If you are fine with your Xonar D1/DX DAC then OK, but OP meant external DAC for playback only and in this case you can't compare 100USD sound cards with 1000+USD DACs. I started with DAC19MK3 (500USD) and it was mind blowing experience (as I wrote: bigger soundstage, better transparency, better 3D imaging, more details, better separation, analog sounding, and so on ) then after three years of happy listening I've moved to Reference 10.32 (1850USD) lately and it is thrilling to listen to it - it blown DAC19MK3 out of the water - I have never had a feeling being so close to the music before. This is not to say that ridiculously overpriced Hi-End audio gear doesn't exist, but you can still buy reasonably priced DACs and hear the difference. 

 

If you are really sure you hear a large difference, why not take the test I suggested ? After all, if the sound card DAC is degrading the quality, it should be audible on its recorded sound, too, unless the recording somehow magically undoes the damage (in reality, it most likely just causes even more degradation, therefore making the difference appear greater). In subjective evaluation of audio gear, if the comparison is not done under well controlled conditions, it is hard to know when one really hears a difference and when it is imaginary, under the influence of price tags, aesthetics, and other non-audio factors. You may feel sure you really hear an improvement between your DACs, but so do those who buy the "high end audio gear" you consider ridiculously overpriced, $10000 power cords, etc. Perhaps in reality a $1850 DAC is already in that category ? There is technically no reason why a $100 sound card DAC cannot be good enough that it does not audibly affect the sound stage, imaging, details, or whatever else.

post #17 of 56
Quote:
Originally Posted by PiNa.cz View Post
 
If you are fine with your Xonar D1/DX DAC then OK, but OP meant external DAC for playback only and in this case you can't compare 100USD sound cards with 1000+USD DACs.

 

A DAC doesn't perform better simply because it costs more. A number of inexpensive DAC's outperform their $1,000+ cousins, both objectively and subjectively; they just aren't optimized for the adherents of the "You Get What You Pay For" or the "The Flavor of the Month is the Most Delicious" cults.

post #18 of 56

 

With the DX, you're certainly in the sweet spot.

post #19 of 56
Quote:
Originally Posted by stv014 View Post

 

 There is technically no reason why a $100 sound card DAC cannot be good enough that it does not audibly affect the sound stage, imaging, details, or whatever else.

 

Well I am not here to defend my purchase. I was just trying to explain why external DAC is better than soundcard's DAC for _playback_. From thechnical point of view: Better PSU, better DA chips and their impementation, better audio quality parts, better shielding and so on. 

 

When you plug output of your soundcard into the Head Amp with good phones your listening experience won't be the same like when using good external DAC instead of your soundcard. The difference is so huge that even my wife noticed wink.gif

 

I am not into snake oil stuff. I don't believe in cables' magic. Neither I am an audiophile, I just like good sounding music. I am aware of placebo and psychoacoustic but the difference is so huge there are no doubts about it. But if you are happy with your sound card then it is good for you. 

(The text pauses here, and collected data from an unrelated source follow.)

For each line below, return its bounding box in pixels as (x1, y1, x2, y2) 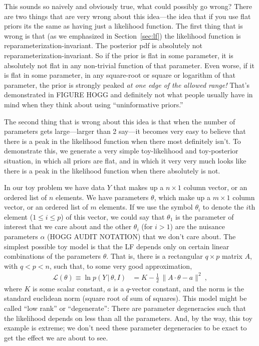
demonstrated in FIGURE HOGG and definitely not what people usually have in (4, 89, 253, 100)
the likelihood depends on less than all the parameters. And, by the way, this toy (4, 312, 252, 323)
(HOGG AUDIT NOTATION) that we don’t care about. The (47, 231, 236, 242)
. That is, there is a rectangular (106, 251, 203, 261)
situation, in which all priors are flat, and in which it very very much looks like (4, 155, 246, 165)
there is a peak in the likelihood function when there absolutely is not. (4, 165, 220, 176)
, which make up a (154, 192, 211, 202)
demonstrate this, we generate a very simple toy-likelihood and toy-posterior (4, 145, 238, 156)
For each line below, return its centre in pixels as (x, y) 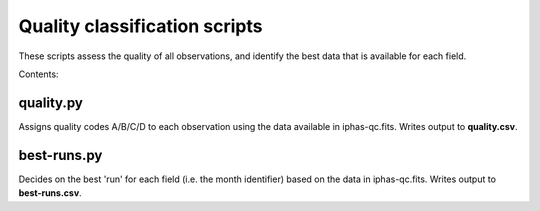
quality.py (51, 102)
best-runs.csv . (50, 193)
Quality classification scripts (140, 26)
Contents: (38, 74)
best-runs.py (60, 155)
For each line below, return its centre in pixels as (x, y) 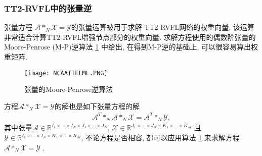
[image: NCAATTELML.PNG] (66, 73)
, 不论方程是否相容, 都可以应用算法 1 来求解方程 (160, 138)
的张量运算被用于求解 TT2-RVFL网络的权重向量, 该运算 (163, 27)
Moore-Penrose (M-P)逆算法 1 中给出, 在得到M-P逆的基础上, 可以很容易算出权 (131, 47)
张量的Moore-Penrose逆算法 (69, 89)
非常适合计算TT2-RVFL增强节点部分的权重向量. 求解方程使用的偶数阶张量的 (130, 37)
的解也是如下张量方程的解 (97, 106)
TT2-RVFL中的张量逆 (48, 8)
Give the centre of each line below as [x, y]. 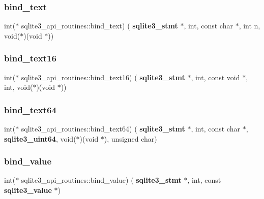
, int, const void [215, 77]
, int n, [250, 26]
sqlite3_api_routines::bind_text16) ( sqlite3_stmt [103, 77]
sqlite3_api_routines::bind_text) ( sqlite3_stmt [99, 26]
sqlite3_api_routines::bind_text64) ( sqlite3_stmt [103, 129]
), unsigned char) [130, 138]
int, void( [19, 87]
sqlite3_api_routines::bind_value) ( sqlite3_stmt [101, 180]
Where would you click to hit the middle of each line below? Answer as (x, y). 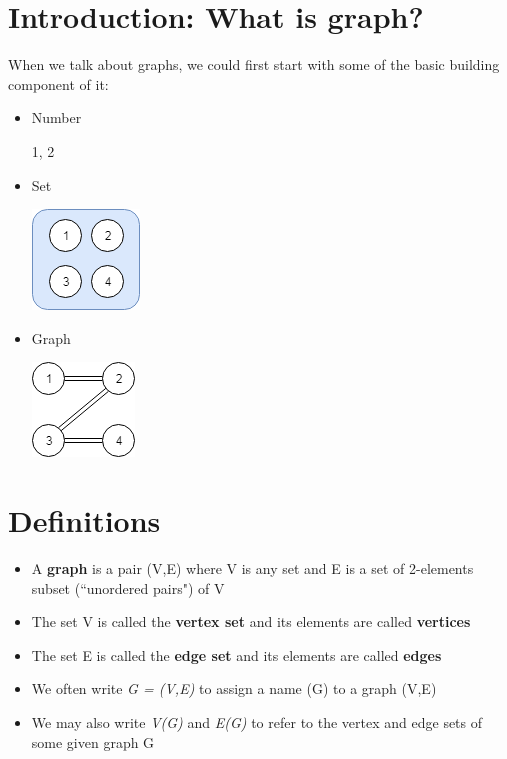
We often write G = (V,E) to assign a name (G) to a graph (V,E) (234, 688)
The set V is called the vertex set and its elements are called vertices (251, 621)
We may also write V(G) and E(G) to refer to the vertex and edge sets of (257, 721)
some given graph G (93, 741)
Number (56, 117)
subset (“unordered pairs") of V (128, 587)
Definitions (84, 520)
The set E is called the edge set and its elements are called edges (236, 654)
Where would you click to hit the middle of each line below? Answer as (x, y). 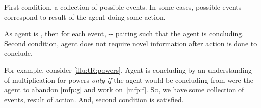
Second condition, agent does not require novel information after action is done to (131, 43)
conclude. (18, 53)
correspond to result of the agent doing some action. (85, 16)
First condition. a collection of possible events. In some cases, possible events (123, 7)
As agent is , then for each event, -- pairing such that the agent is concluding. (124, 33)
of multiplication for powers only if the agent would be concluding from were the (129, 80)
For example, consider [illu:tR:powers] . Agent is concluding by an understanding (128, 70)
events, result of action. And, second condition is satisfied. (94, 99)
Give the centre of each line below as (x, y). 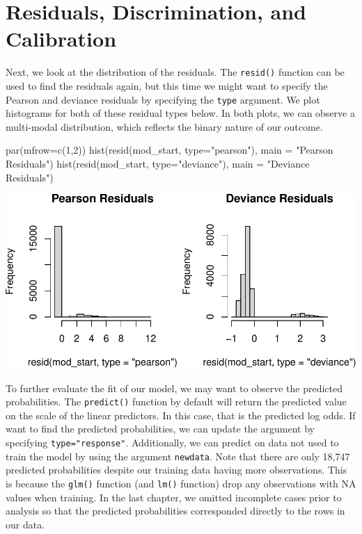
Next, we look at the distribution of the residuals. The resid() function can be (175, 72)
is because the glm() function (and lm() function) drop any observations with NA (181, 483)
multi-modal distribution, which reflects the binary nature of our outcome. (164, 126)
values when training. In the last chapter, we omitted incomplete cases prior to (174, 497)
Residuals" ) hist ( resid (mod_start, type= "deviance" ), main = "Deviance (158, 163)
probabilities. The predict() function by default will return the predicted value (176, 402)
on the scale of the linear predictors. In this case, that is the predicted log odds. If (181, 415)
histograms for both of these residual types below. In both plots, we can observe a (180, 113)
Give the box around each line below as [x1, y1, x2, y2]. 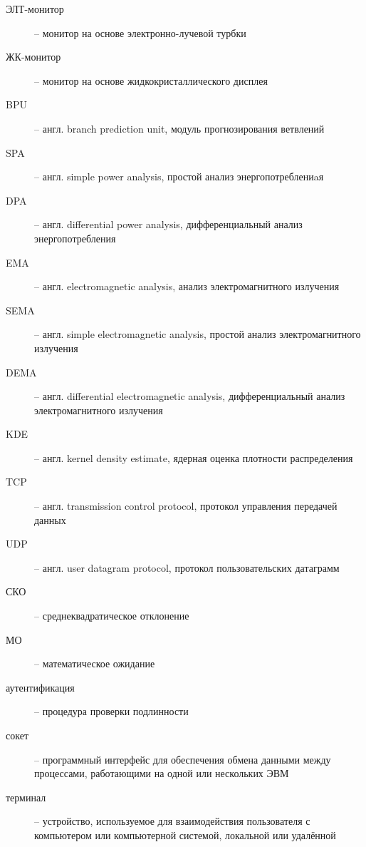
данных [34, 512, 66, 527]
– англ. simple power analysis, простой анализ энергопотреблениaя [34, 169, 324, 184]
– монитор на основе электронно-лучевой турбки [34, 25, 246, 40]
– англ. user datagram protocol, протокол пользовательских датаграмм [34, 560, 340, 575]
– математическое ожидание [34, 656, 155, 671]
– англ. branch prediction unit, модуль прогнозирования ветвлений [34, 120, 325, 135]
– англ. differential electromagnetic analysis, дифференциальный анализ [34, 389, 345, 404]
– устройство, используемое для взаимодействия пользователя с [34, 813, 310, 828]
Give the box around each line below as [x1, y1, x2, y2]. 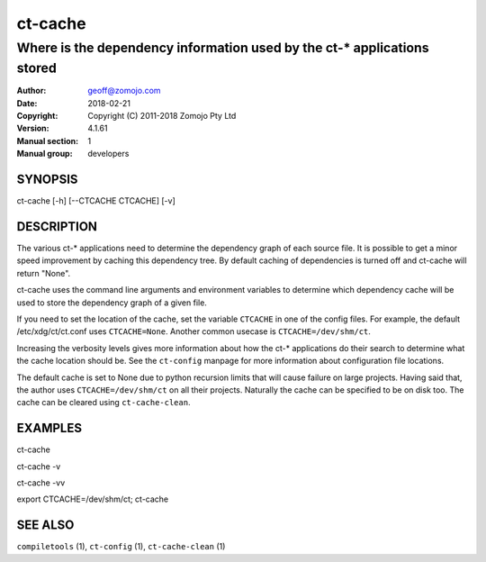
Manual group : [16, 149, 73, 159]
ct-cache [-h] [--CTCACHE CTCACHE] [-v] [16, 195, 175, 206]
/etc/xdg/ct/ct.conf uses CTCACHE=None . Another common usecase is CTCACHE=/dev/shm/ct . [16, 326, 371, 337]
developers [87, 149, 130, 159]
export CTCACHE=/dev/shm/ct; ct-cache [16, 494, 169, 504]
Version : [16, 122, 49, 134]
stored [16, 59, 58, 77]
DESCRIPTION [16, 219, 98, 234]
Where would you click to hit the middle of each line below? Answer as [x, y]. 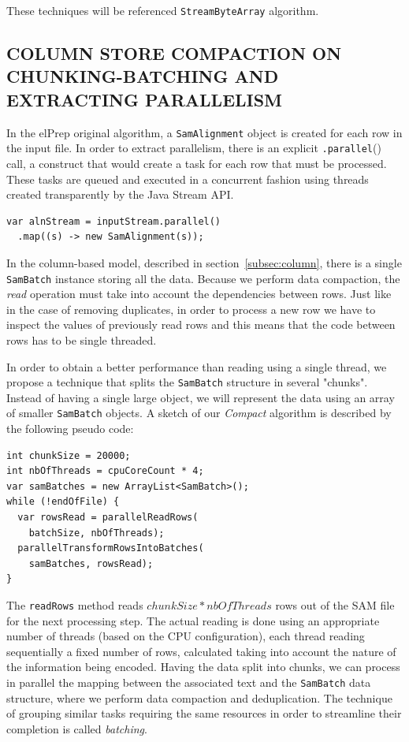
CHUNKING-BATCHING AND [143, 76]
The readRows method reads [75, 604]
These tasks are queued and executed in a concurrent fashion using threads [188, 179]
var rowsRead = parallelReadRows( [108, 518]
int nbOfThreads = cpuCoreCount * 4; [105, 471]
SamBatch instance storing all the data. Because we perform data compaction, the [203, 278]
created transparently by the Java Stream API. [120, 194]
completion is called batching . [77, 728]
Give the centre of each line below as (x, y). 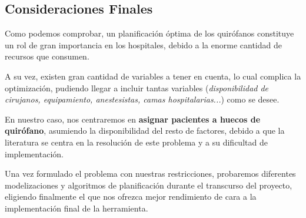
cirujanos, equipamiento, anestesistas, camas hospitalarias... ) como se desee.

Edited by PiNa.cz - 1/21/13 at 8:32am
post #20 of 56
Quote:
Originally Posted by HamilcarBarca View Post

 

A DAC doesn't perform better simply because it costs more. A number of inexpensive DAC's outperform their $1,000+ cousins, both objectively and subjectively; they just aren't optimized for the adherents of the "You Get What You Pay For" or the "The Flavor of the Month is the Most Delicious" cults.

 

Indeed, you are right. 

post #21 of 56
Quote:
Originally Posted by PiNa.cz View Post

 

Well I am not here to defend my purchase. I was just trying to explain why external DAC is better than soundcard's DAC for _playback_.

What would you use a DAC for other than playback?

 

 

Quote:
From thechnical point of view: Better PSU, better DA chips and their impementation, better audio quality parts, better shielding and so on. 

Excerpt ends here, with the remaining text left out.